Para jurnalis bisa mendapatkan kesempatan untuk menyampaikan pertanyaan mereka secara langsung pada hari Kamis, ketika Presiden Obama diperkirakan akan mengadakan konferensi pers – meskipun tidak jelas seberapa luas konferensi pers tersebut. Gedung Putih mengatakan acara ini akan serupa dengan konferensi pers skala penuh yang diadakan tahun lalu.
Namun pengumuman tersebut muncul setelah Gedung Putih menghadapi kritik dari media atas fakta bahwa presiden tidak mengadakan konferensi pers skala penuh sejak Juli lalu.
Gibbs mengejek seorang reporter yang menunjukkan hal ini pada pengarahan tanggal 3 Mei.

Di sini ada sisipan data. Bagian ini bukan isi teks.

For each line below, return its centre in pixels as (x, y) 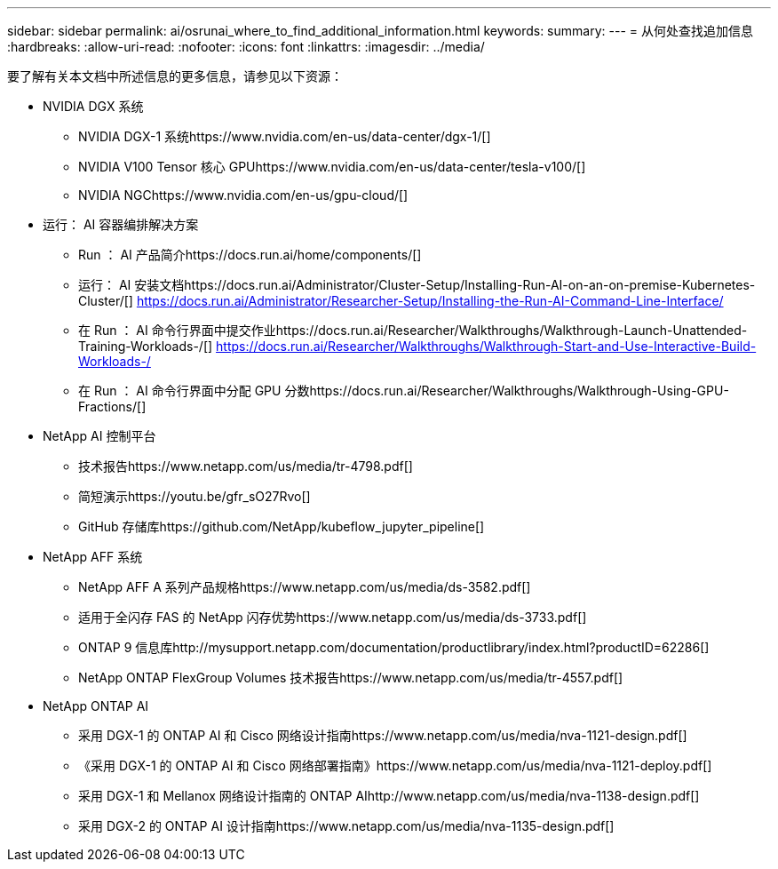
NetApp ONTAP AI (96, 706)
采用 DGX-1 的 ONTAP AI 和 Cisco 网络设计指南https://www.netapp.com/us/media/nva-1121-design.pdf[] (383, 735)
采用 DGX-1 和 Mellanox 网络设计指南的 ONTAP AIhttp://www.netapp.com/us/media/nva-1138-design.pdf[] (389, 796)
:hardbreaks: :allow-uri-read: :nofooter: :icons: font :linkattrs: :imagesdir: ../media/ (246, 47)
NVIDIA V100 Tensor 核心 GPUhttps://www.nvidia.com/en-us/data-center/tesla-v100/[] (332, 167)
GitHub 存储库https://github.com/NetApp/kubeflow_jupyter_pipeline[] (282, 526)
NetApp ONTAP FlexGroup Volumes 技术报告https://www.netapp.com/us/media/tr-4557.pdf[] (351, 678)
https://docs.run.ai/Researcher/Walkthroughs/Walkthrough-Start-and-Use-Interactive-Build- (486, 346)
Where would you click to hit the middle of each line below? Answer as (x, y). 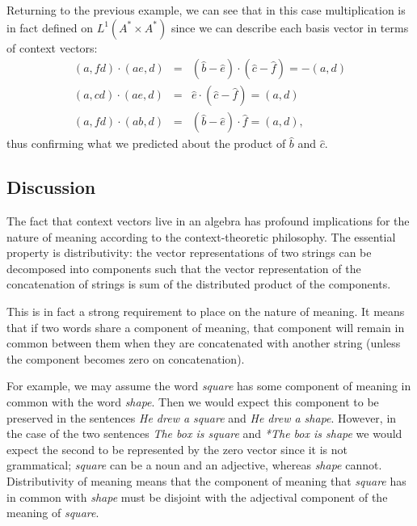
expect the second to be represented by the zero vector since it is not (177, 449)
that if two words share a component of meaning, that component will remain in (206, 327)
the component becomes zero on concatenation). (126, 358)
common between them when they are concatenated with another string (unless (204, 343)
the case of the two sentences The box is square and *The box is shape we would (204, 433)
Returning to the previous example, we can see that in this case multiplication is (206, 10)
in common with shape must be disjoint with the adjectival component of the (197, 497)
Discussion (51, 187)
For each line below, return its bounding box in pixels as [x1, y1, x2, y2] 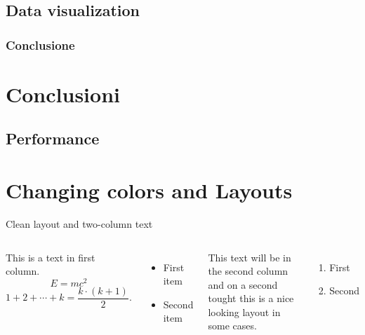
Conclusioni [6, 79, 120, 108]
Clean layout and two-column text [6, 216, 153, 231]
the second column [208, 264, 288, 278]
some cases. [208, 318, 257, 333]
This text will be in [208, 249, 291, 264]
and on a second [208, 277, 278, 292]
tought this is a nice [208, 291, 294, 306]
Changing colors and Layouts [6, 175, 293, 204]
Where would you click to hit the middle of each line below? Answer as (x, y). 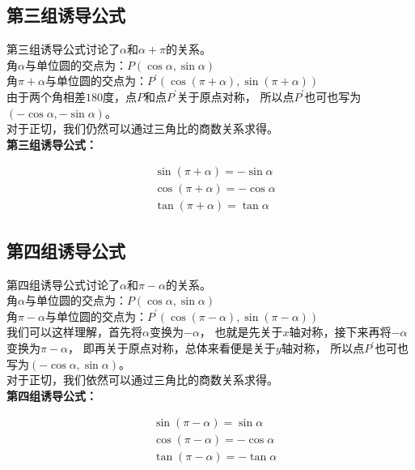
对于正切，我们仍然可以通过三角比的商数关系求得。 (142, 128)
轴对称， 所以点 (323, 348)
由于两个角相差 (46, 96)
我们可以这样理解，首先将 (74, 332)
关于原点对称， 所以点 (235, 96)
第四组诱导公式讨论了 (63, 284)
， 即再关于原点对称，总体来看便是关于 (172, 348)
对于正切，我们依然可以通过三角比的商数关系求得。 (142, 380)
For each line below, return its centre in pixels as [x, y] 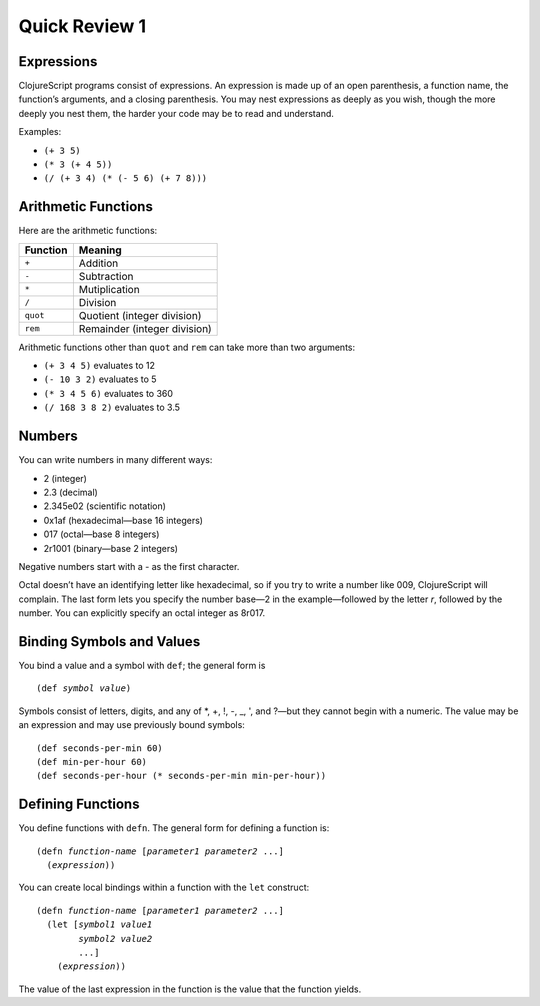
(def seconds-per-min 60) [100, 748]
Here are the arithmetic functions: [88, 231]
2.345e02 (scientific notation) [105, 506]
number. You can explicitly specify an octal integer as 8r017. [142, 613]
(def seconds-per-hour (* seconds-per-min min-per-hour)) [181, 776]
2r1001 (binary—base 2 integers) [111, 548]
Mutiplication [109, 289]
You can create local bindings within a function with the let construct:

Dia berpendapat bahwa para kritikus membantah definisi konferensi pers dan mencatat bahwa Obama menjawab delapan pertanyaan pada KTT Keamanan Nuklir tanggal 13 April.
“Apakah itu nomor satu… kalau bukan delapan, mungkin jadi sembilan?” kata Gibbs.
“Nah, ada 47 orang yang hadir hari ini,” jawab reporter itu.
“Sekitar 47.”
Bolak-balik terus berlanjut sampai reporter tersebut memohon untuk beralih ke isu lain. Gibbs menolak.
“Saya tiba-tiba menganggapnya sangat lucu,” katanya.